Mais de 90 pessoas eram mantidas em cárcere privado e submetidas a situações degradantes
Por Leonardo Fernandes, compartilhado de Brasil de Fato
na foto: Defensoria Pública já monitorava o local após receber denúncias de violações de direitos - Divulgação Defensoria Pública do MS
A equipe do Mecanismo Nacional de Prevenção e Combate à Tortura realizou, na última sexta-feira (25), uma inspeção na Comunidade Terapêutica Filhos de Maria, em Campo Grande (MS). A ação foi coordenada pelo Núcleo de Atenção à Saúde (NAS) e pelo Núcleo Institucional de Promoção e Defesa dos Direitos Humanos (Nudedh), e resultou na interdição do local.
Segundo nota da Defensoria Pública de Mato Grosso do Sul, a comunidade terapêutica “funcionava de maneira irregular”. “A intervenção foi parte de um esforço contínuo da instituição para investigar denúncias de irregularidades em clínicas e comunidades terapêuticas”, diz o comunicado.
A defensoria já vinha monitorando o local após receber diversas denúncias de violações dos direitos dos pacientes. “Há algum tempo recebemos relatos sobre práticas de tortura, maus-tratos e supermedicação dos internos. Já vínhamos atuando nesse caso, e a inspeção foi um desdobramento natural do nosso trabalho”, declarou a defensora pública Eni Maria Sezerino Diniz, no comunicado publicado pelo órgão.
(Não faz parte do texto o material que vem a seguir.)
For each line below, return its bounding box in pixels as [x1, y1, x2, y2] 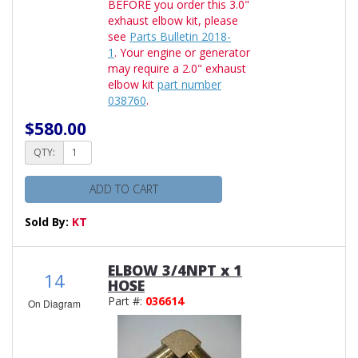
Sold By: [25, 213, 72, 229]
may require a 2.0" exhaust [108, 60, 246, 76]
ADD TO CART [89, 181, 158, 197]
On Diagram [28, 296, 81, 310]
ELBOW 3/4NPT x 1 [108, 260, 242, 280]
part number [157, 76, 221, 92]
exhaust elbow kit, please [108, 12, 238, 28]
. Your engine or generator [114, 44, 250, 60]
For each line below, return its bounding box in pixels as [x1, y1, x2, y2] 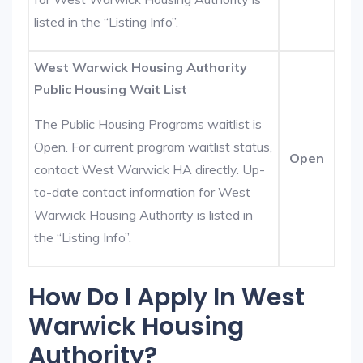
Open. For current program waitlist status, [34, 139, 273, 155]
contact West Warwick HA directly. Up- [34, 161, 266, 177]
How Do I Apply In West [28, 280, 305, 314]
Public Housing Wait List [34, 81, 188, 97]
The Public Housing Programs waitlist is [34, 116, 263, 132]
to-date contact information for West [34, 184, 251, 200]
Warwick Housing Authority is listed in [34, 207, 254, 223]
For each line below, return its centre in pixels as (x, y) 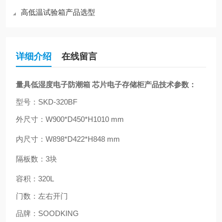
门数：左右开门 (42, 196)
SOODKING (58, 213)
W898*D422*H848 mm (83, 139)
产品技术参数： (170, 84)
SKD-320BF (58, 102)
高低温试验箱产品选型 (58, 12)
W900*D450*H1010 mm (85, 119)
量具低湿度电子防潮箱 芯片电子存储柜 (80, 84)
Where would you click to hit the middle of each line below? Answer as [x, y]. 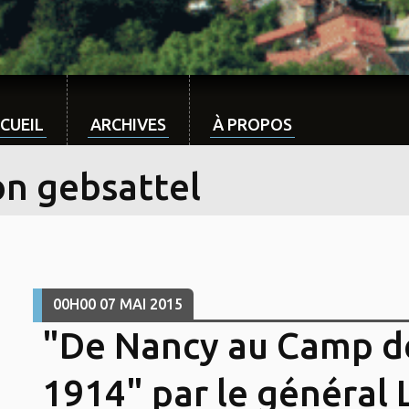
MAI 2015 [151, 304]
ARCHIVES [128, 124]
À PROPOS [252, 124]
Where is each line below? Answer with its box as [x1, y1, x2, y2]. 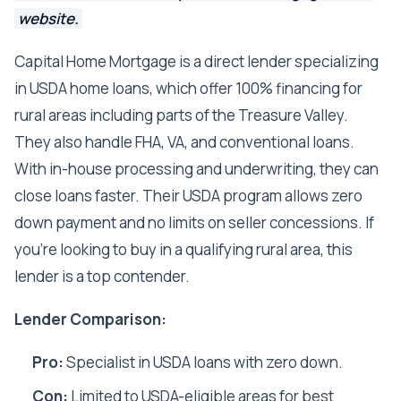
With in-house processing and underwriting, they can [14, 158, 379, 180]
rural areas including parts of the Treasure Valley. [14, 105, 348, 126]
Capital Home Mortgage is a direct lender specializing [14, 51, 379, 73]
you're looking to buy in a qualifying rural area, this [14, 239, 353, 260]
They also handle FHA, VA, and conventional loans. [14, 132, 354, 153]
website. [18, 8, 79, 30]
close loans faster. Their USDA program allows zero [14, 185, 363, 207]
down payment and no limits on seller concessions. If [14, 212, 374, 234]
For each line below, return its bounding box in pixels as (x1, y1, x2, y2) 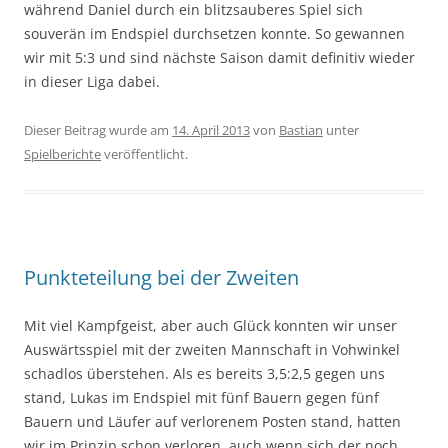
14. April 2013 (172, 120, 250, 139)
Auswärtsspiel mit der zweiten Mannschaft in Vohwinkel (24, 339, 400, 359)
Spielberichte (24, 144, 101, 163)
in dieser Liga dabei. (24, 71, 160, 91)
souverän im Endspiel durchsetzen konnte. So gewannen (24, 23, 405, 43)
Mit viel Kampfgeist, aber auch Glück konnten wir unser (24, 315, 397, 335)
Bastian (279, 120, 323, 139)
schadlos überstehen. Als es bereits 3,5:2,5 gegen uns (24, 363, 385, 383)
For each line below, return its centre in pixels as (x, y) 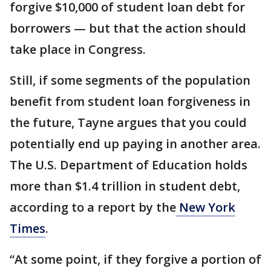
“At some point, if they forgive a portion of (135, 259)
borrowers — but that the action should (128, 28)
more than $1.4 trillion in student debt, (125, 186)
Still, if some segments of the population (130, 80)
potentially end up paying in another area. (135, 143)
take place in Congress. (78, 49)
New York (206, 207)
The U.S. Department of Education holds (129, 165)
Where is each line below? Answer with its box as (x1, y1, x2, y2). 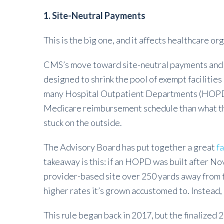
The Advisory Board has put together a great (43, 141, 216, 152)
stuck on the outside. (43, 117, 122, 128)
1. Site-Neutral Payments (43, 10, 145, 21)
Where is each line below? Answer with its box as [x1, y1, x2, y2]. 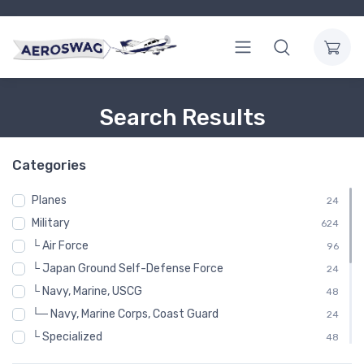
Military [32, 216, 70, 231]
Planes [32, 193, 67, 208]
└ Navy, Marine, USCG [32, 284, 142, 299]
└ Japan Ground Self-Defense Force [32, 262, 223, 276]
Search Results [98, 104, 266, 132]
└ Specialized [32, 330, 102, 344]
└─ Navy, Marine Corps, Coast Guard [32, 307, 219, 322]
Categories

Segundo os relatos da defensora, 95 homens eram mantidos em condições degradantes, “muitos dopados e sem atendimento médico adequado”. Além de realizar a remoção dos pacientes, a defensoria acionou outros órgãos, como o Conselho Nacional de Psicologia e o Conselho Regional de Farmácia, além da Polícia Civil, chamada para colher os depoimentos e realizar o boletim de ocorrência. O suposto dono da comunidade terapêutica foi encaminhado à delegacia para prestar esclarecimentos.
Em nota, a Polícia Civil do MS informou que a investigação do caso está com a 3ª Delegacia de Polícia (DP). O comunicado diz ainda que “foi registrado um boletim de ocorrência por maus-tratos e cárcere privado e instaurado um Inquérito Policial para apurar as denúncias”.
Nos registros fotográficos divulgados pela Defensoria Pública é possível ver marcas de queimaduras de cigarro nos braços de um paciente, ferimentos não tratados, e as condições de insalubridade do local.
Imagens coletadas durante operação identificou situações de tortura, cárcere privado, maus tratos e medicação irregular, além das péssimas condições do local. / Divulgação Defensoria Pública do MS
Paciente tem marcas de queimaduras de cigarro pelo corpo, produto dos maus tratos sofridos na comunidade terapêutica / Divulgação Defensoria Pública do MS
Obrigação do Estado
O Mecanismo Nacional de Prevenção e Combate à Tortura (MNPCT) faz parte do Sistema Nacional de Prevenção e Combate à Tortura, criado pela Lei n.º 12.847, de 2013. O órgão é composto por 11 peritos independentes, que têm a missão de fiscalizar as instalações de privação de liberdade, como penitenciárias, centros de detenção, hospitais psiquiátricos e abrigos.
De acordo com o governo, a instauração do mecanismo busca atender ao compromisso assumido pelo Estado brasileiro em 2007 com a ratificação do Protocolo Facultativo à Convenção Contra Tortura e Outros Tratamentos ou Penas Cruéis, Desumanos ou Degradantes da Organização das Nações Unidas (ONU).
Outro lado
O Brasil de Fato tentou contato com a administração da clínica, sem sucesso. O espaço segue à disposição.